I am not sure about this, there may be boundary condition bug or incorrect formula. You would have to look into the code to resolve this.
@deepak-vij Hi! These days I have learned a lot about the Poseidon/Firmament scheduler, and I have some understand, but I don't know its correctness. 1) After generating a graph based on cpu_mem cost, specifically cpu_mem cost and cpu_mem balanced cost in our codes, It can not guarantee that the scheduling result is globally optimal when more than one pod to be scheduled in a scheduling period.

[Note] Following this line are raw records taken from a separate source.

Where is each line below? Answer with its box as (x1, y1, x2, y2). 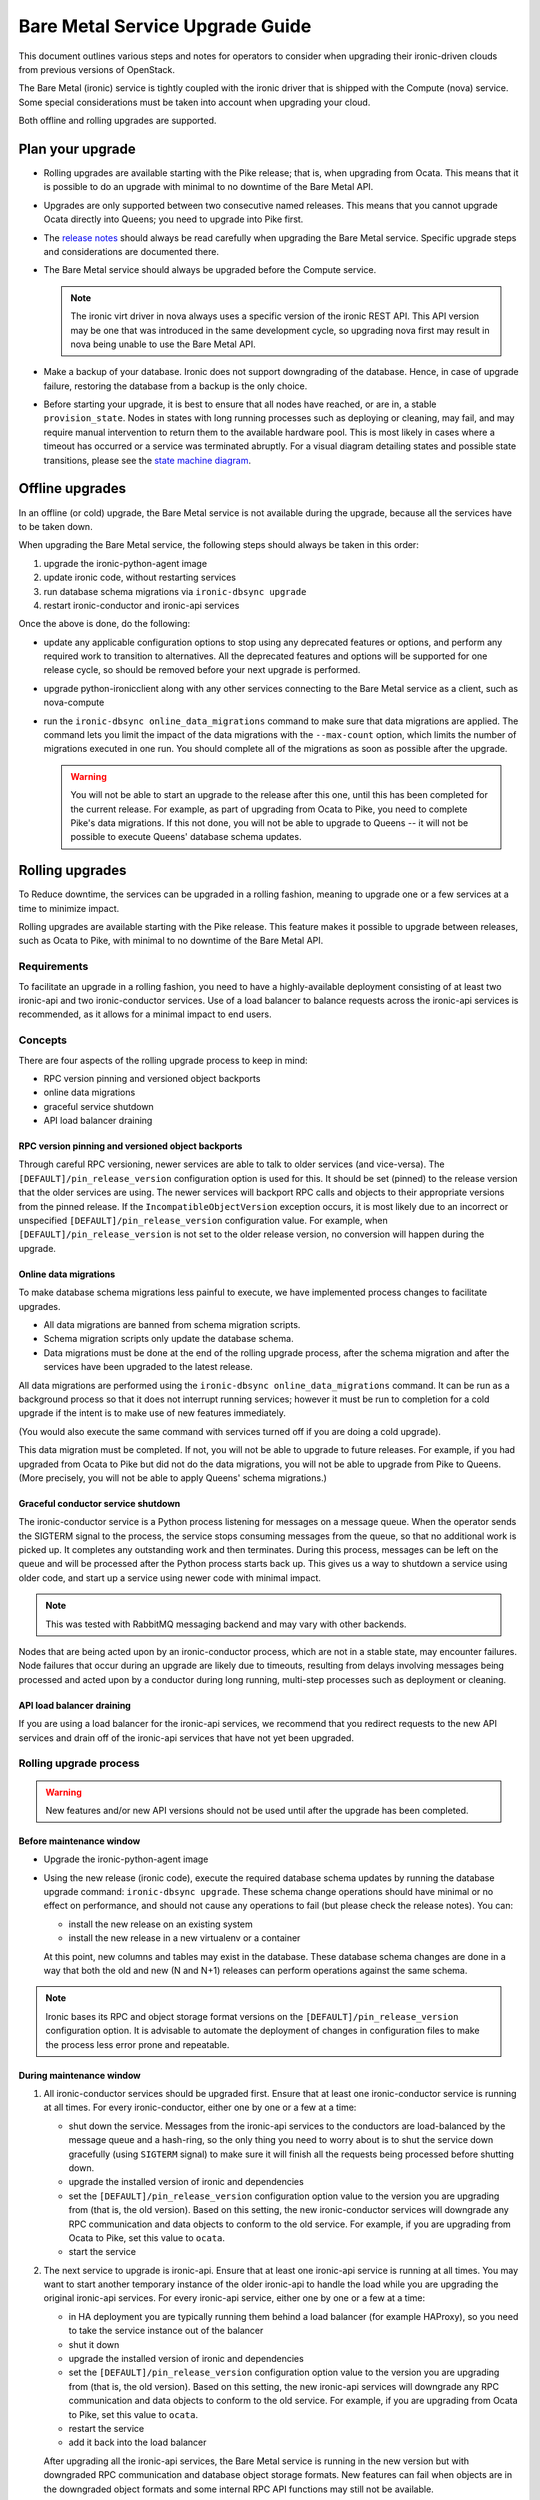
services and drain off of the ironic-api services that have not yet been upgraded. (18, 1731, 355, 1744)
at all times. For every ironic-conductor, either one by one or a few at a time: (43, 2101, 357, 2114)
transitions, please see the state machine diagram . (43, 454, 252, 466)
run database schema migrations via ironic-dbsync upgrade (43, 585, 307, 597)
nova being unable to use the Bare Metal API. (70, 338, 257, 350)
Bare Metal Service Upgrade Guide (18, 15, 312, 37)
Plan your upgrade (18, 140, 137, 157)
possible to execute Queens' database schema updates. (70, 831, 302, 843)
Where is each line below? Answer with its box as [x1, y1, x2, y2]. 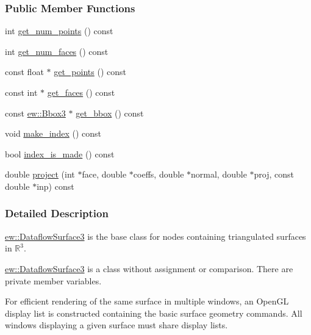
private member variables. [5, 274, 102, 287]
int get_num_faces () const [5, 45, 109, 57]
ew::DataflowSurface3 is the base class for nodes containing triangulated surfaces [5, 229, 306, 242]
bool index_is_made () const [5, 147, 115, 160]
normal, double [191, 168, 247, 181]
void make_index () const [5, 127, 101, 140]
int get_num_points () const [5, 24, 113, 37]
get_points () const [54, 65, 126, 78]
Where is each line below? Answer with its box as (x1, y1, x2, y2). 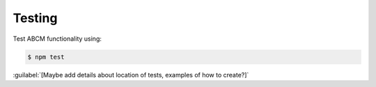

It is important to highlight that if we have only one arc from task EC node to machine node, then there is a chance that all the incoming flows (tasks) flow across the single arc, and overloading the single machine with so many tasks even though there are machines with lot of available resources.
As you say, in order to avoid all pods being scheduled to the node with the minimum cost, the machine EC is introduced. So, the cost butween machine EC and machine will affect the schedule result. So are there any considerations when assigning the cost between machine EC and machine?
2) On the situation mentioned in1), what the flow-based scheduler's advantage when compared with queue-based scheudler because of its non global optimality?
Hi, I am very interested in your work about modeling scheduling problem using flow graph method, especially using the cpu_cost_model. And I am trying to understand the detail of the modeling process, i.e., the specific process to build the flow graph from scratch based on the state of the cluster and scheduling strategy (cpu_cost_model). But unfortunately, I did not find much documentation about this. And then I spent mach time to read the code. When I read the code, I encountered some difficulties, for example, I can understand the meaning of some functions but it's difficult for me to string them together, and I still don't kown the meaning of PU node. I think relevant documentations will be very helpful. So I new this issue. I want to know are there closely related documents about the detail of cpuCostModel. It would be better if there is a simple but realistic modeling case about cpu_cost_model. I really want to finger out the specific process of building flow graph from scratch based on the state of the cluster and cpu_mem scheduling strategy. Or If you have any better suggestions to help me understand these things, thank you a lot. Thanks again.